> **Available data**
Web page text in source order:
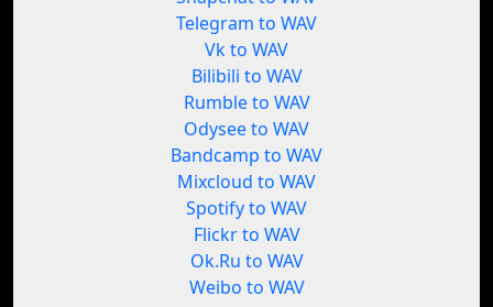
Telegram to WAV
Vk to WAV
Bilibili to WAV
Rumble to WAV
Odysee to WAV
Bandcamp to WAV
Mixcloud to WAV
Spotify to WAV
Flickr to WAV
Ok.Ru to WAV
Weibo to WAV
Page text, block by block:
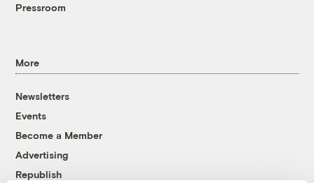
Pressroom
More
Newsletters
Events
Become a Member
Advertising
Republish
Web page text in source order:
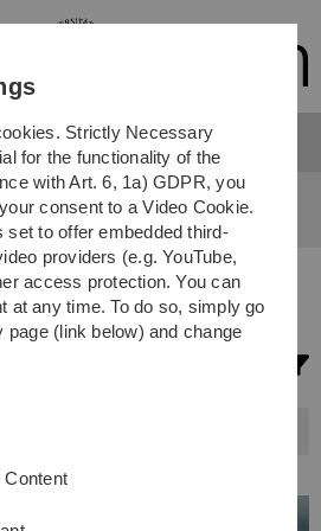
Skip
Skip
Skip
Skip
programmes
Strictly Necessary
for the functionality of the
with Art. 6, 1a) GDPR, you
consent to a Video Cookie.
set to offer embedded third-
providers (e.g. YouTube,
access protection. You can
at any time. To do so, simply go
page (link below) and change
Content
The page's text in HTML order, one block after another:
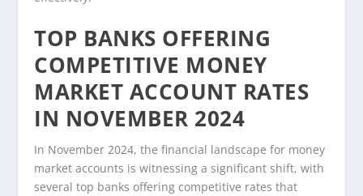
TOP BANKS OFFERING
COMPETITIVE MONEY
MARKET ACCOUNT RATES
IN NOVEMBER 2024
In November 2024, the financial landscape for money
market accounts is witnessing a significant shift, with
several top banks offering competitive rates that
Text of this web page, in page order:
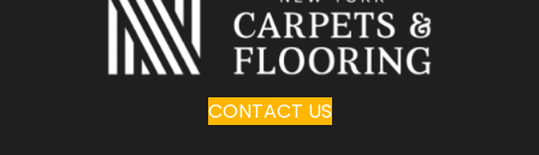
CONTACT US
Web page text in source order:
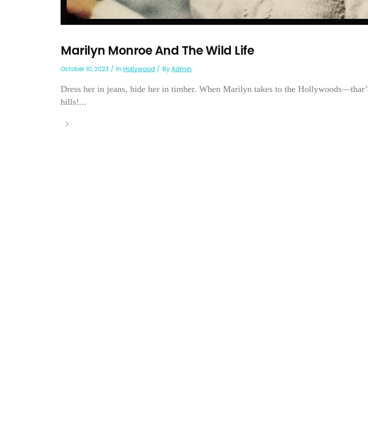
Marilyn Monroe And The Wild Life
October 10, 2023 In Hollywood ByAdmin
Dress her in jeans, hide her in timber. When Marilyn takes to the
hills!...
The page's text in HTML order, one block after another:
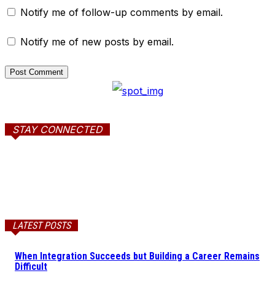
Notify me of follow-up comments by email.
Notify me of new posts by email.
STAY CONNECTED
LATEST POSTS
When Integration Succeeds but Building a Career Remains
Difficult
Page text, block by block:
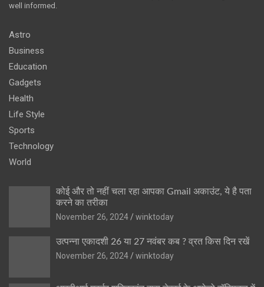
well informed.
Astro
Business
Education
Gadgets
Health
Life Style
Sports
Technology
World
कोई और तो नहीं चला रहा आपका Gmail अकाउंट, ये है पता
करने का तरीका
November 26, 2024
winktoday
उत्पन्ना एकादशी 26 या 27 नवंबर कब ? व्रत किस दिन रखें
November 26, 2024
winktoday
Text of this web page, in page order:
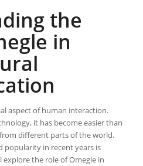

> **Task item**
Word for word, repeat each line of the records, and leave every image out.

> **Final answer**
Web page text in source order:
Telegram to WAV
Vk to WAV
Bilibili to WAV
Rumble to WAV
Odysee to WAV
Bandcamp to WAV
Mixcloud to WAV
Spotify to WAV
Flickr to WAV
Ok.Ru to WAV
Weibo to WAV
Page text, block by block:
Pressroom
More
Newsletters
Events
Become a Member
Advertising
Republish
Web page text in source order:
Skip
Skip
Skip
Skip
programmes
Strictly Necessary
for the functionality of the
with Art. 6, 1a) GDPR, you
consent to a Video Cookie.
set to offer embedded third-
providers (e.g. YouTube,
access protection. You can
at any time. To do so, simply go
page (link below) and change
Content
The page's text in HTML order, one block after another:
TOP BANKS OFFERING
COMPETITIVE MONEY
MARKET ACCOUNT RATES
IN NOVEMBER 2024
In November 2024, the financial landscape for money
market accounts is witnessing a significant shift, with
several top banks offering competitive rates that
Text of this web page, in page order:
CONTACT US
Web page text in source order:
Marilyn Monroe And The Wild Life
October 10, 2023 In Hollywood ByAdmin
Dress her in jeans, hide her in timber. When Marilyn takes to the
hills!...
The page's text in HTML order, one block after another:
Notify me of follow-up comments by email.
Notify me of new posts by email.
STAY CONNECTED
LATEST POSTS
When Integration Succeeds but Building a Career Remains
Difficult
Page text, block by block:
well informed.
Astro
Business
Education
Gadgets
Health
Life Style
Sports
Technology
World
कोई और तो नहीं चला रहा आपका Gmail अकाउंट, ये है पता
करने का तरीका
November 26, 2024
winktoday
उत्पन्ना एकादशी 26 या 27 नवंबर कब ? व्रत किस दिन रखें
November 26, 2024
winktoday
Text of this web page, in page order:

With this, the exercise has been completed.